Please tally the lines below that contain the string "Size" and reply with that figure only.
-- Opening Marker --
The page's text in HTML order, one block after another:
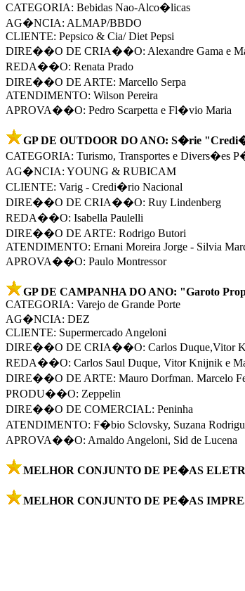
CATEGORIA: Bebidas Nao-Alco�licas
AG�NCIA: ALMAP/BBDO
CLIENTE: Pepsico & Cia/ Diet Pepsi
DIRE��O DE CRIA��O: Alexandre Gama e
REDA��O: Renata Prado
DIRE��O DE ARTE: Marcello Serpa
ATENDIMENTO: Wilson Pereira
APROVA��O: Pedro Scarpetta e Fl�vio Maria
GP DE OUTDOOR DO ANO: S�rie
CATEGORIA: Turismo, Transportes e Divers�es
AG�NCIA: YOUNG & RUBICAM
CLIENTE: Varig - Credi�rio Nacional
DIRE��O DE CRIA��O: Ruy Lindenberg
REDA��O: Isabella Paulelli
DIRE��O DE ARTE: Rodrigo Butori
ATENDIMENTO: Ernani Moreira Jorge - Silvia
APROVA��O: Paulo Montressor
GP DE CAMPANHA DO ANO: "Garoto
CATEGORIA: Varejo de Grande Porte
AG�NCIA: DEZ
CLIENTE: Supermercado Angeloni
DIRE��O DE CRIA��O: Carlos Duque,Vitor
REDA��O: Carlos Saul Duque, Vitor Knijnik e
DIRE��O DE ARTE: Mauro Dorfman. Marcelo
PRODU��O: Zeppelin
DIRE��O DE COMERCIAL: Peninha
ATENDIMENTO: F�bio Sclovsky, Suzana
APROVA��O: Arnaldo Angeloni, Sid de Lucena
MELHOR CONJUNTO DE PE�AS
MELHOR CONJUNTO DE PE�AS
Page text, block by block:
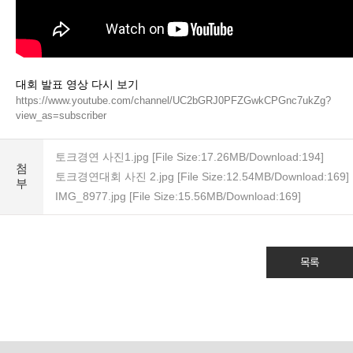
대회 발표 영상 다시 보기
https://www.youtube.com/channel/UC2bGRJ0PFZGwkCPGnc7ukZg?
view_as=subscriber
첨
부
토크경연 사진1.jpg [File Size:17.26MB/Download:194]
토크경연대회 사진 2.jpg [File Size:12.54MB/Download:169]
IMG_8977.jpg [File Size:15.56MB/Download:169]
목록
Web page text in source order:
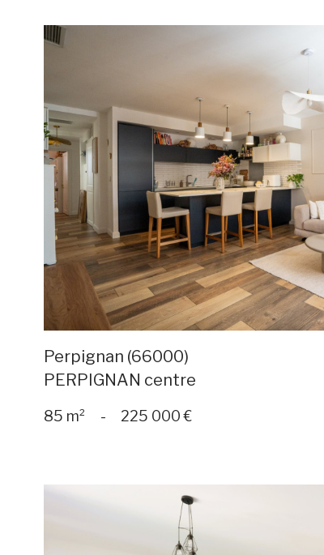
voir le
bien
Perpignan (66000)
PERPIGNAN centre
85 m² - 225 000 €
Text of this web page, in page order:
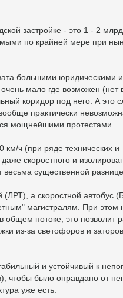
застройке - это 1 - 2
по крайней мере при
большими юридическими
мало где возможен (нет
коридор под него. А это
практически
мощнейшими протестами.
км/ч (при ряде технических и
скоростного и
существенной
(ЛРТ), а скоростной автобус
магистралям. При этом
потоке, это позволит
из-за светофоров и
и устойчивый к
было оправдано от
уже есть.
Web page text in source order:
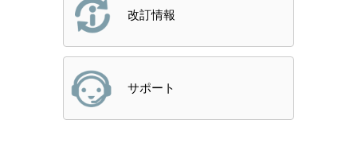
改訂情報
サポート
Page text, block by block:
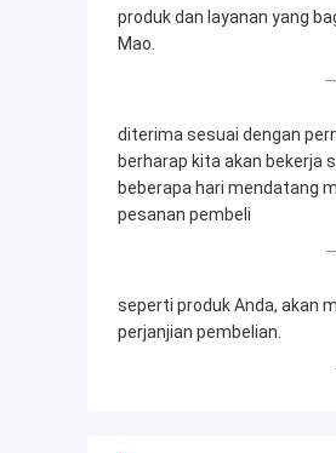
produk dan layanan yang
Mao.
diterima sesuai dengan
berharap kita akan bekerja
beberapa hari mendatang
pesanan pembeli
seperti produk Anda, akan
perjanjian pembelian.
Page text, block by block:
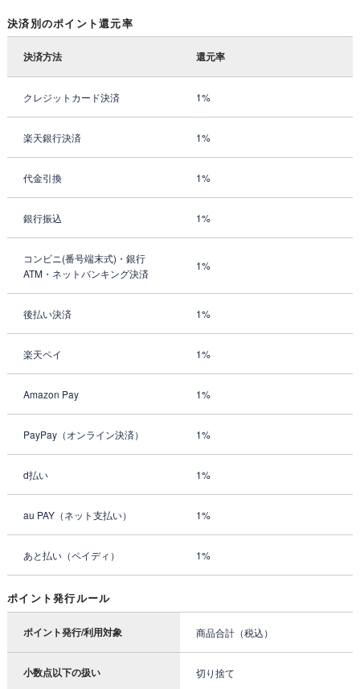
決済別のポイント還元率
決済方法 還元率
クレジットカード決済 1%
楽天銀行決済 1%
代金引換 1%
銀行振込 1%
コンビニ(番号端末式)・銀行
ATM・ネットバンキング決済
1%
後払い決済 1%
楽天ペイ 1%
Amazon Pay 1%
PayPay（オンライン決済） 1%
d払い 1%
au PAY（ネット支払い） 1%
あと払い（ペイディ） 1%
ポイント発行ルール
ポイント発行/利用対象 商品合計（税込）
小数点以下の扱い 切り捨て
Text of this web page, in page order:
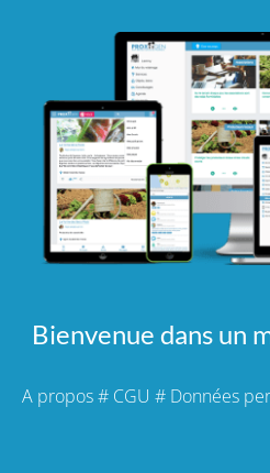
Bienvenue dans un
A propos# CGU # Données
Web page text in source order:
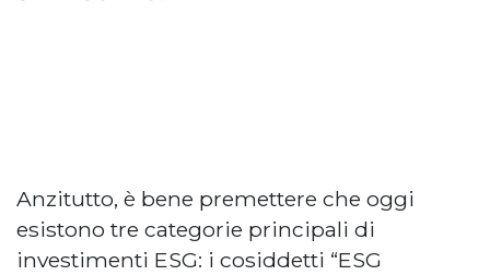
Anzitutto, è bene premettere che oggi
esistono tre categorie principali di
investimenti ESG: i cosiddetti “ESG
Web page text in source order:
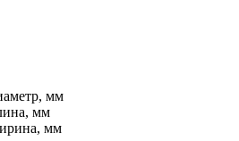
мм
мм
мм
-- Closing Marker --
* **RESPONSE**
3